只是他忙着工作和照顾有亿点点“奇怪”的叶时,两头跑,一时也没顾得上来。
主要是唐湾湾自己也没顾得上。
一周以来,她都在和朋友探讨各种精神课题中度过。新领域的复杂与深奥,倒是占据了她大多数胡思乱想的时间。
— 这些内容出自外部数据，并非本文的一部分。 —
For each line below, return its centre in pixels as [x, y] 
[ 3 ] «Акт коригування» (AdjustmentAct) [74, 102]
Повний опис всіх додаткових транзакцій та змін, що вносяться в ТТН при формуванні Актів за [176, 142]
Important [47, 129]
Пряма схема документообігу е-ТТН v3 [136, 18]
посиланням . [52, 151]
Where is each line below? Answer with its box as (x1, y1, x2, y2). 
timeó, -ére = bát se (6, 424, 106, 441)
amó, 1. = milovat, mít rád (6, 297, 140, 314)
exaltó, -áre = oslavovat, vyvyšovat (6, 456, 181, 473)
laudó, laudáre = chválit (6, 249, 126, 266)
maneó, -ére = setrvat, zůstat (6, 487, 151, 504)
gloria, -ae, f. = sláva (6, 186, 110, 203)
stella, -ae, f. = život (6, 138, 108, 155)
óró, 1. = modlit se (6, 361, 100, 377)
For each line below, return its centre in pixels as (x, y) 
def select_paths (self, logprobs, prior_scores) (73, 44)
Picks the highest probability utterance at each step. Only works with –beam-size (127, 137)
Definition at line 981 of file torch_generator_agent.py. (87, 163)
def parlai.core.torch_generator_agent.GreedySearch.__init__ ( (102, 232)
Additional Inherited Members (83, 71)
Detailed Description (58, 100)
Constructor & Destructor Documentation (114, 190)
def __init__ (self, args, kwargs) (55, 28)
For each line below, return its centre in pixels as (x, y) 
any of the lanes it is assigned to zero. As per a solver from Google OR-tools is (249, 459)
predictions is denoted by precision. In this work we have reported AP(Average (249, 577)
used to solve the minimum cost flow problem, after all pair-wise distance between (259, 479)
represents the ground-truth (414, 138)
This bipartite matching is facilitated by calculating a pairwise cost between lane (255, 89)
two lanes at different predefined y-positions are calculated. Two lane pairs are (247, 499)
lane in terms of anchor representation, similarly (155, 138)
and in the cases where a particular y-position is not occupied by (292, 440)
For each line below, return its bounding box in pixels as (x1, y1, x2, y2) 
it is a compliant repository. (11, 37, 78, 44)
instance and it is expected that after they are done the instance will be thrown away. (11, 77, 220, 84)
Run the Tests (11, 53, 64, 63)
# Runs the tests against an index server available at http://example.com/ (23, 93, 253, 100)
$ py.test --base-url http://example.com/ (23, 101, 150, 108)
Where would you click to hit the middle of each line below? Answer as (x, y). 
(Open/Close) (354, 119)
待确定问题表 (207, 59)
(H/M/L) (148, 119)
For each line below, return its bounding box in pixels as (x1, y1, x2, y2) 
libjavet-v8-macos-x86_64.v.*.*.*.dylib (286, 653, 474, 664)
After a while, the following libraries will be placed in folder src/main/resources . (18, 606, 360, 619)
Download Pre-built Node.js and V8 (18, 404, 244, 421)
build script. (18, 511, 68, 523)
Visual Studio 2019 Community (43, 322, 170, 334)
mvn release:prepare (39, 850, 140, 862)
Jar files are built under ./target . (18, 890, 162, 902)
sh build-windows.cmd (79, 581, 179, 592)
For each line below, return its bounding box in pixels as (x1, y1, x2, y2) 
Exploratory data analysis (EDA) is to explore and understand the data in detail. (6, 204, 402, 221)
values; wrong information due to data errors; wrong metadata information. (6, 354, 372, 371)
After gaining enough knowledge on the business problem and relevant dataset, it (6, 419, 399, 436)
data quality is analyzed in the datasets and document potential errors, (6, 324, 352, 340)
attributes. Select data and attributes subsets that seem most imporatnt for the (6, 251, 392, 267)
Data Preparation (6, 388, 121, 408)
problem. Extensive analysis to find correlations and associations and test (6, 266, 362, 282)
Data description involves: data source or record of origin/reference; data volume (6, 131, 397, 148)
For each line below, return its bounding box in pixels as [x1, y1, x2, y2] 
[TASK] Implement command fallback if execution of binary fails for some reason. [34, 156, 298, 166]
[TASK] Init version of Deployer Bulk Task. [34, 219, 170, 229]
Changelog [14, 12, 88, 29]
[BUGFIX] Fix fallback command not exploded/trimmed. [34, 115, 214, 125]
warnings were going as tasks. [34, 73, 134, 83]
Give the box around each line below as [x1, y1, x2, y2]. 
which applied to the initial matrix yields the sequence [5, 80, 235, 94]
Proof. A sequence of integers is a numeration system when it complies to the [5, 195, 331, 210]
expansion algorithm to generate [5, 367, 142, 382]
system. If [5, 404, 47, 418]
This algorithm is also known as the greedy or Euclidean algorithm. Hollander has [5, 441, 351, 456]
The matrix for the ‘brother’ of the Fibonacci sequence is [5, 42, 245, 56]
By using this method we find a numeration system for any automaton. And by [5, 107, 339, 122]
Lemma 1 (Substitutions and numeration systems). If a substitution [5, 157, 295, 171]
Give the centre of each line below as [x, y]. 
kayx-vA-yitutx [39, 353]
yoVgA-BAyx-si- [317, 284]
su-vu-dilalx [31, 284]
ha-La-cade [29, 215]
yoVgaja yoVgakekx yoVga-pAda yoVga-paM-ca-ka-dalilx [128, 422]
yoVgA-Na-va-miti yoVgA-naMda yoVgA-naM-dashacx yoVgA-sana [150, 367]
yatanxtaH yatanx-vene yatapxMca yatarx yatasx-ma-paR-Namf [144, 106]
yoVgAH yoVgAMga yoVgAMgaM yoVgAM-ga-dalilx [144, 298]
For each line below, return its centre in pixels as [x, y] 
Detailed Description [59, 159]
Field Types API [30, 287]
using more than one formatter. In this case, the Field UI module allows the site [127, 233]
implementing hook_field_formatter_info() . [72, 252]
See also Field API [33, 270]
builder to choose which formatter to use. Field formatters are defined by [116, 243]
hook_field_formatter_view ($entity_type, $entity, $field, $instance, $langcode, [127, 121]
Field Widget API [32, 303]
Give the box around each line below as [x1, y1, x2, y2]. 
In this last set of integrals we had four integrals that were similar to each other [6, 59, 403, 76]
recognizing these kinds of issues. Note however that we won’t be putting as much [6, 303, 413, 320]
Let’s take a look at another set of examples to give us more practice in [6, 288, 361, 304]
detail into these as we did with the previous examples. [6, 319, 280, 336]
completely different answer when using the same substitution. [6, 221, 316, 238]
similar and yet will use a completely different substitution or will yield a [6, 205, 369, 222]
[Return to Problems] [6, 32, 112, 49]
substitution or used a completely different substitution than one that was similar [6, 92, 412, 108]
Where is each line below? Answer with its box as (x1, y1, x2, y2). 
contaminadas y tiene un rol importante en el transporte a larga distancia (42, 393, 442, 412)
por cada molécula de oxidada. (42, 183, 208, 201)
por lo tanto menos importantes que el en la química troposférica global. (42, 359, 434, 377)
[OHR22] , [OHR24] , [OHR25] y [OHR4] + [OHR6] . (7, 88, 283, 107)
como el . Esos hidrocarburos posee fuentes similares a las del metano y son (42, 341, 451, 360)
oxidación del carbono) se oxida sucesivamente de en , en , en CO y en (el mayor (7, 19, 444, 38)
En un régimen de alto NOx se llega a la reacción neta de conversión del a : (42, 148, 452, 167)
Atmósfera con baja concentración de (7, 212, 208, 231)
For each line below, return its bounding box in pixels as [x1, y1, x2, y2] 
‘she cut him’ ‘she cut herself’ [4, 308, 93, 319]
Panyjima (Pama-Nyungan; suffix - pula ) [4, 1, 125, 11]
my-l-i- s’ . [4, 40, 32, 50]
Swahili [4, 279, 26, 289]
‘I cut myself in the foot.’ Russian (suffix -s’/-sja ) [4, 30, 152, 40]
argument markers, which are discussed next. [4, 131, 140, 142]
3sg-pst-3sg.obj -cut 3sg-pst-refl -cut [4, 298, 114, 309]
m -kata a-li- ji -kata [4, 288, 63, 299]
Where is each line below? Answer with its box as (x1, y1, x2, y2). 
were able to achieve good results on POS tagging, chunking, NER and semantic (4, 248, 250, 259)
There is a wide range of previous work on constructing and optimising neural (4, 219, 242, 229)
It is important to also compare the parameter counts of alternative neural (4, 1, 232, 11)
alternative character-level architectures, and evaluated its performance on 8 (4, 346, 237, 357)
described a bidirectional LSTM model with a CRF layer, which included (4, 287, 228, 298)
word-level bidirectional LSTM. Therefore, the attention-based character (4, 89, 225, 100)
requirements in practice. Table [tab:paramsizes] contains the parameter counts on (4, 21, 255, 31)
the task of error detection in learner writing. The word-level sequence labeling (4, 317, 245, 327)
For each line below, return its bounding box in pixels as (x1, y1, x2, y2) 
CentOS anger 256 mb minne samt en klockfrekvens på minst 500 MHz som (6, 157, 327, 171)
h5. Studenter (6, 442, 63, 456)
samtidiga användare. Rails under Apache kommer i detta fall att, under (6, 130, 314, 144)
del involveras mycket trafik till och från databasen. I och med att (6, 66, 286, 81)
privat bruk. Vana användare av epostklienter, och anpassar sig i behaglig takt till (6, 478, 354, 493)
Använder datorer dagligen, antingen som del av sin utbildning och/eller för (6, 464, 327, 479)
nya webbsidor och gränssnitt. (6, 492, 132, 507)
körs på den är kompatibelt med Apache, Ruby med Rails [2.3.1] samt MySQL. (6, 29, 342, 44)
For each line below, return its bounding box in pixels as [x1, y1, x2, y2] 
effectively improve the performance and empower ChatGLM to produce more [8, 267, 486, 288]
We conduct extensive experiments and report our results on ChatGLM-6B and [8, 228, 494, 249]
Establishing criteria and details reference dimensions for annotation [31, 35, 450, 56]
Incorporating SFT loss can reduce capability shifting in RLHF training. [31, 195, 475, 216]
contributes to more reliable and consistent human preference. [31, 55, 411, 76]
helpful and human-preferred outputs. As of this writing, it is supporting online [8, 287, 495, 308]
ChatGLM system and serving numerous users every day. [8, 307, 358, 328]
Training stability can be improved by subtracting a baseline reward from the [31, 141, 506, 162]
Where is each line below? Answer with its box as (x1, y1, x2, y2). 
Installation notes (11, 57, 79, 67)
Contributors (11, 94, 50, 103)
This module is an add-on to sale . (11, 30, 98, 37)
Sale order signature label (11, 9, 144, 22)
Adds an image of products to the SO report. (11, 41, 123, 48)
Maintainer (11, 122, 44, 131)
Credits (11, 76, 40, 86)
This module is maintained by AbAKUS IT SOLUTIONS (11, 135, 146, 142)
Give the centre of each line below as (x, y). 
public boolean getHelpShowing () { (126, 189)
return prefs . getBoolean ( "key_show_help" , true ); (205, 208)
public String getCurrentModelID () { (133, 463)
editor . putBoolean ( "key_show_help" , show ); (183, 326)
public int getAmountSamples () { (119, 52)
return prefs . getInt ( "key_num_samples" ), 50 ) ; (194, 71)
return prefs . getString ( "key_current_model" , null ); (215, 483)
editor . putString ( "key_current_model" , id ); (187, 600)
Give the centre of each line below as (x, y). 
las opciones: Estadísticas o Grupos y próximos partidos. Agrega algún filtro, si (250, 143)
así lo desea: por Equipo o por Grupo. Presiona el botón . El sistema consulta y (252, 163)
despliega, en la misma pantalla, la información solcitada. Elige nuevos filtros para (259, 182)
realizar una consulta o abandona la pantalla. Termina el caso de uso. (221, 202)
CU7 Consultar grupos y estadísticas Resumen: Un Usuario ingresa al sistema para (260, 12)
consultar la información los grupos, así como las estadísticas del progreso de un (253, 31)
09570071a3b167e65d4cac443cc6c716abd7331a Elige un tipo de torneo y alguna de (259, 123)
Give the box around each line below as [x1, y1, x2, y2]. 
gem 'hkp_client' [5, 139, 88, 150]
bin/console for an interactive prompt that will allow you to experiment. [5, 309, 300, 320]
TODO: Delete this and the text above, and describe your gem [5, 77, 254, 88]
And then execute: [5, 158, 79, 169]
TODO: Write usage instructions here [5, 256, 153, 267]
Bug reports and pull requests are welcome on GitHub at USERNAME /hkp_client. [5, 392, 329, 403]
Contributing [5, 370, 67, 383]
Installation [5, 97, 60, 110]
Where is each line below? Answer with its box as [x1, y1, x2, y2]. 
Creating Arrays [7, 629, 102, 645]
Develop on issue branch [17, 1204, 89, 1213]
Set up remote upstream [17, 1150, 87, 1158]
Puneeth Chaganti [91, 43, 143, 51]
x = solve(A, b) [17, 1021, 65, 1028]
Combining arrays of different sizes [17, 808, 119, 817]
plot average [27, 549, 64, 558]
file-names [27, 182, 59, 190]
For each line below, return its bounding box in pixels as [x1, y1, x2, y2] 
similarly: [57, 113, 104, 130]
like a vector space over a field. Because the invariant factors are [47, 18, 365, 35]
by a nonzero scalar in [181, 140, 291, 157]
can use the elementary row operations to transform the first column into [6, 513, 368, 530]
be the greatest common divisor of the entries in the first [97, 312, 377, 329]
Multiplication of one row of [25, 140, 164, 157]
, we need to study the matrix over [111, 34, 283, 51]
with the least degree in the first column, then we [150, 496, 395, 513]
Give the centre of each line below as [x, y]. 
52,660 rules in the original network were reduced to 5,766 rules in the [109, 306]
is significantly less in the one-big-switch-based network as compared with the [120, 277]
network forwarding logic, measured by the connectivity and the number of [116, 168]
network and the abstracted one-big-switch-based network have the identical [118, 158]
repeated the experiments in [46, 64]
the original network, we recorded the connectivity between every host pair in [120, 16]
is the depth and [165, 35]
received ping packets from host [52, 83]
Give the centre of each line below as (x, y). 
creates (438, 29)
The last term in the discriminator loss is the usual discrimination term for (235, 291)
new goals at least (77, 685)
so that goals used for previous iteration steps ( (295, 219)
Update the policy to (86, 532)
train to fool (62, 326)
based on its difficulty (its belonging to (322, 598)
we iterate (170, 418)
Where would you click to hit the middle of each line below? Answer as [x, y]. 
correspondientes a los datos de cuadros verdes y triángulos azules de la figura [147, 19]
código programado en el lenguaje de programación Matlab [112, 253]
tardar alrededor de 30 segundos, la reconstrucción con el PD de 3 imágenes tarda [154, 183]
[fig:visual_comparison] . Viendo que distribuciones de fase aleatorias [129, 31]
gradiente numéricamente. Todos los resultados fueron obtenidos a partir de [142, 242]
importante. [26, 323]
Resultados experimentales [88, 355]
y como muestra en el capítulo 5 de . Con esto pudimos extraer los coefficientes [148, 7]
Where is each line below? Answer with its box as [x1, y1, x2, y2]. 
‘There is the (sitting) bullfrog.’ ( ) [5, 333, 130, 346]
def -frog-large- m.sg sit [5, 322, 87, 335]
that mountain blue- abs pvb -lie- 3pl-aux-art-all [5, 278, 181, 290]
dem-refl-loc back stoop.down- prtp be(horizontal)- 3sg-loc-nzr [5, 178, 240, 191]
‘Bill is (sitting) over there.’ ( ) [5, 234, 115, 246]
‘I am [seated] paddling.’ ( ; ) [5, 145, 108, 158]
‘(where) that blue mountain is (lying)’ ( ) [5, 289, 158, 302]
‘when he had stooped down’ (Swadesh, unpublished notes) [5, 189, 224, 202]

所以当收到母亲询问她何时与顾修之一起回趟家的消息时,她反倒是愣了。
这才意识到这一周里,顾修之要么整夜不归,要么回来后就睡在书房。
两人连基本的交流都没有。
而她竟也没太抽得出时间来难过。
与母亲定好时间后,她才给顾修之打电话。原本只是照例通报下行程,没想到顾修之却说要同她一起。
唐湾湾心喜。
这晚,她第一次没再打开精神病学这类的书,选择了早早睡觉。
翌日。
等她收拾完下楼时,家里却不见顾修之的身影。
管家陈叔提着满满两手的高档礼,等在了大门口处。
见她下来,忙欠身行礼道:“夫人,少爷说有事要先去公司一趟,让我先送您过去。”
“我知道了。”唐湾湾点点头,眼里闪过一丝失落。
她勉强朝人扯出一个微笑道:“不用了,陈叔,谢谢您。”
“我自己过去等他吧。”唐湾湾接过陈叔手里的礼盒,转身出了门。
陈叔看着夫人纤细单薄的背影微微叹了口气,喃喃道:“少爷糊涂啊......”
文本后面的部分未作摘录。